◆ The task
How many of the lines below have "time" in them? Say the number and nothing more.
The data section start
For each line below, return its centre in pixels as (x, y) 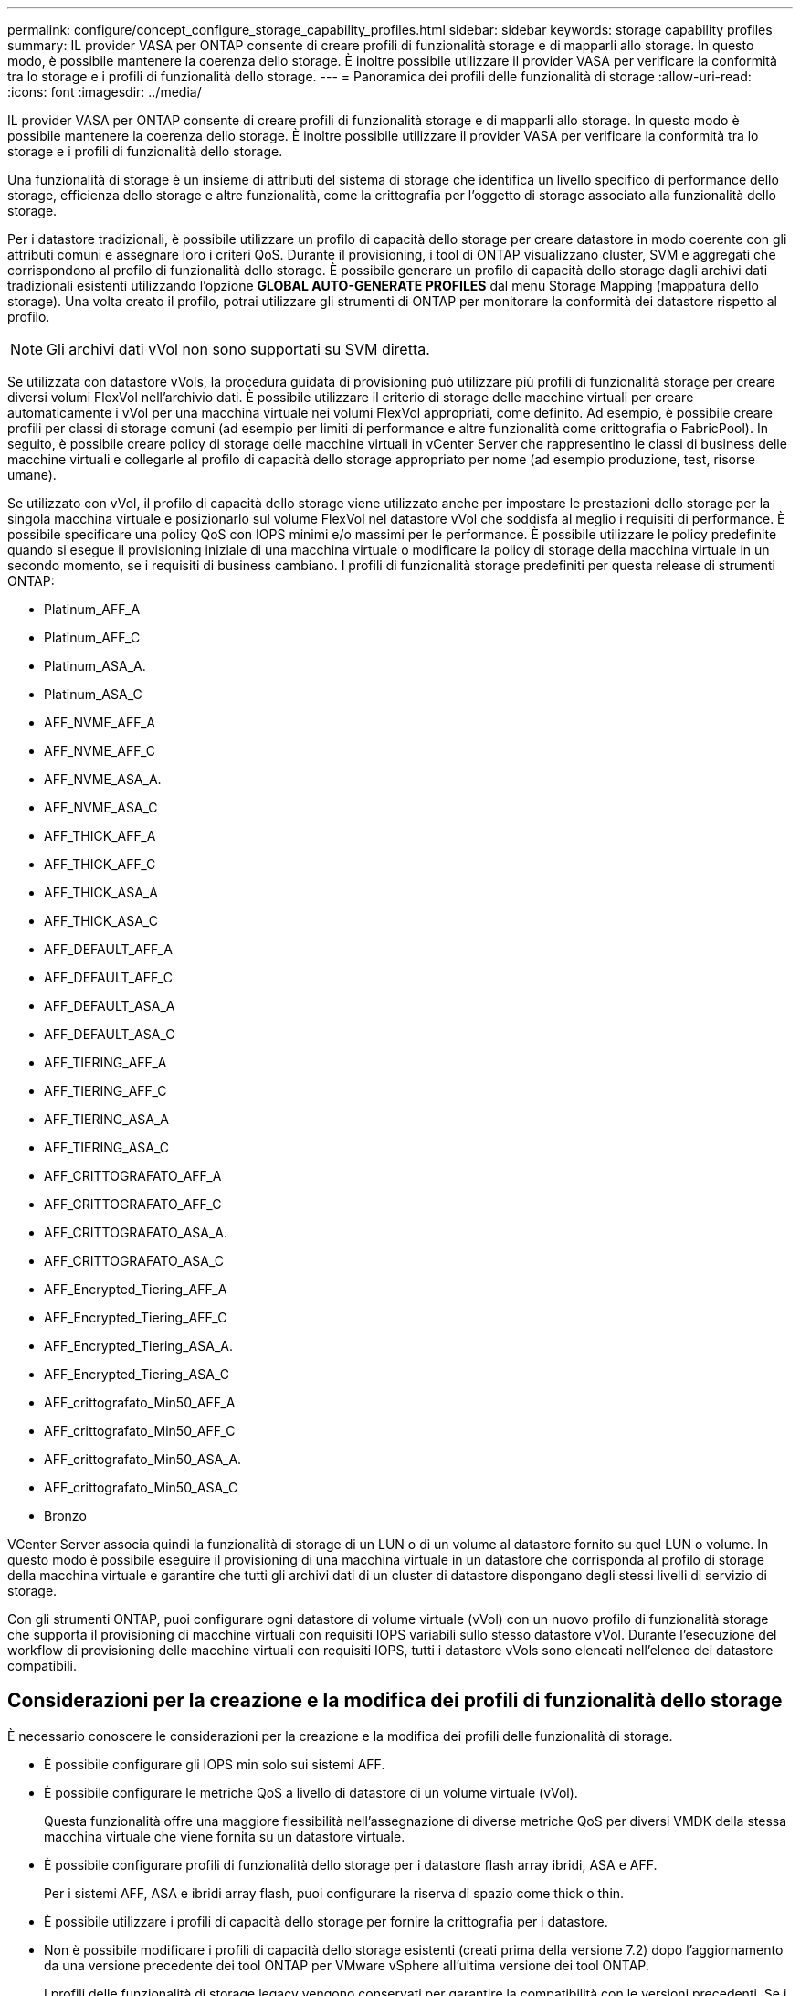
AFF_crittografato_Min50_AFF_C (140, 1431)
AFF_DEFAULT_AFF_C (108, 977)
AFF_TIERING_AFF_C (105, 1091)
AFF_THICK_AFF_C (100, 864)
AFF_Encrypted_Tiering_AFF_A (136, 1289)
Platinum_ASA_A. (95, 666)
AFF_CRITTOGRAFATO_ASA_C (134, 1261)
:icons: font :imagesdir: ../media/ (105, 92)
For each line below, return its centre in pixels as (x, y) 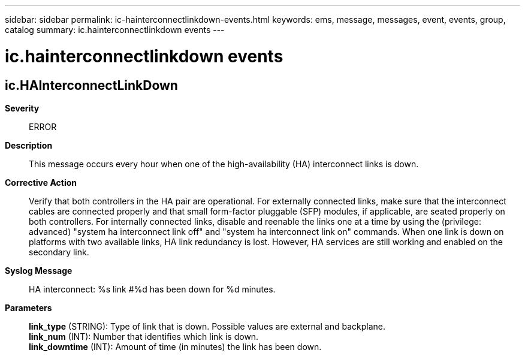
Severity (22, 108)
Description (29, 145)
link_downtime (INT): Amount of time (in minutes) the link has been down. (175, 346)
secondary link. (59, 252)
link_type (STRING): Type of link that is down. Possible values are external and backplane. (207, 326)
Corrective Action (41, 182)
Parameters (28, 307)
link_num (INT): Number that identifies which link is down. (144, 336)
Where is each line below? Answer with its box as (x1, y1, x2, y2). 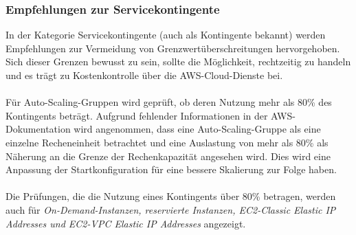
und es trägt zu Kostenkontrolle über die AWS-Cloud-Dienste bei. (5, 68, 283, 82)
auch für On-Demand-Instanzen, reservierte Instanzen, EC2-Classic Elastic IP (5, 202, 336, 216)
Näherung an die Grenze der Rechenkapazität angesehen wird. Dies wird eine (5, 148, 331, 163)
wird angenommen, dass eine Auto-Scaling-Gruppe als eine (74, 122, 321, 136)
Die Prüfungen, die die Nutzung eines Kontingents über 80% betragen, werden (5, 189, 336, 203)
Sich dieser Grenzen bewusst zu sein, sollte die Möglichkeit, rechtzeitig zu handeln (5, 54, 351, 69)
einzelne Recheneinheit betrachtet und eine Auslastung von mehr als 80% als (5, 135, 329, 149)
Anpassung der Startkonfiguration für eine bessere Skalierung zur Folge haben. (5, 162, 337, 177)
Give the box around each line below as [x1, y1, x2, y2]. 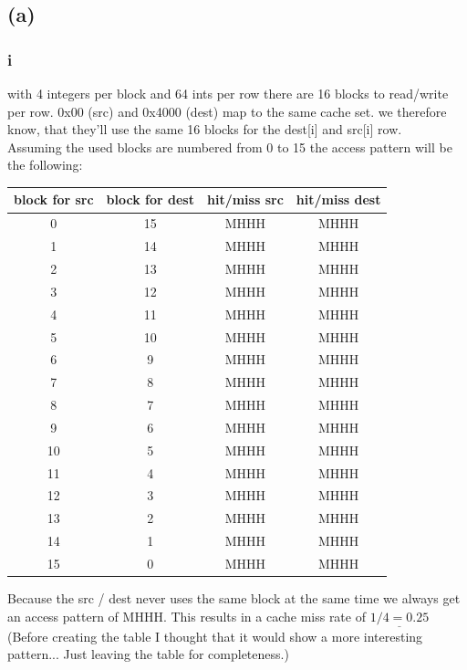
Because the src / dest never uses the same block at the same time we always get [7, 589, 461, 608]
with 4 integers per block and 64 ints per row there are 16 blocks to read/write [7, 84, 449, 102]
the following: [7, 155, 83, 174]
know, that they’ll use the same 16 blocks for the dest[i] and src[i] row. [7, 120, 402, 139]
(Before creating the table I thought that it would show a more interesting [7, 626, 423, 645]
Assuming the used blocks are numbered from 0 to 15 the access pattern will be [7, 137, 452, 156]
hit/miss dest [296, 190, 381, 209]
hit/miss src [206, 190, 284, 209]
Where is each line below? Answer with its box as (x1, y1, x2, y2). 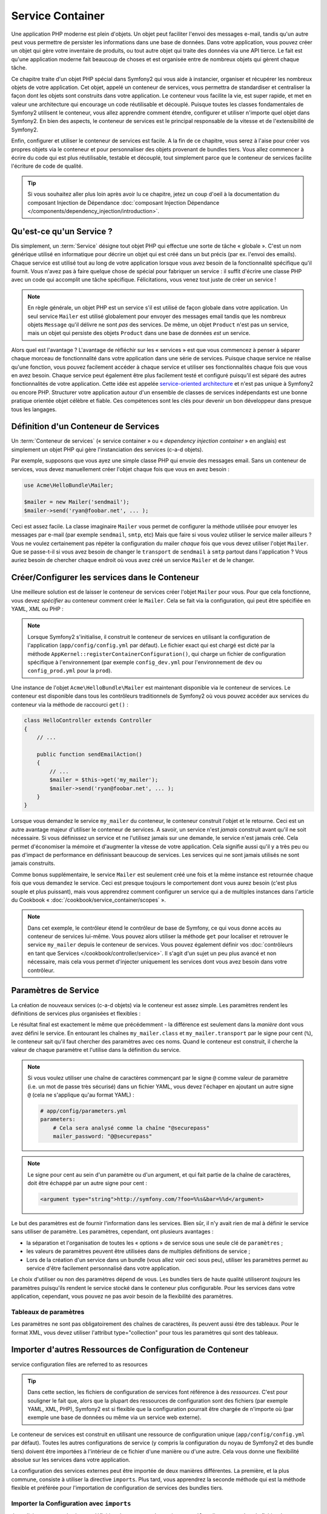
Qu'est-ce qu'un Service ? (11, 226, 113, 236)
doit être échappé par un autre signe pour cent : (27, 1179, 148, 1186)
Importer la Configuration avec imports (11, 1499, 131, 1507)
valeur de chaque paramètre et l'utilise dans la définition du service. (11, 1046, 181, 1054)
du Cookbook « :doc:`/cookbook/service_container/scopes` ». (11, 896, 166, 904)
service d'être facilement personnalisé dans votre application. (26, 1264, 181, 1272)
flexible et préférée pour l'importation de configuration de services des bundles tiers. (11, 1484, 223, 1492)
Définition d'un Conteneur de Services (11, 421, 160, 432)
The data section end
◆ Finished task
2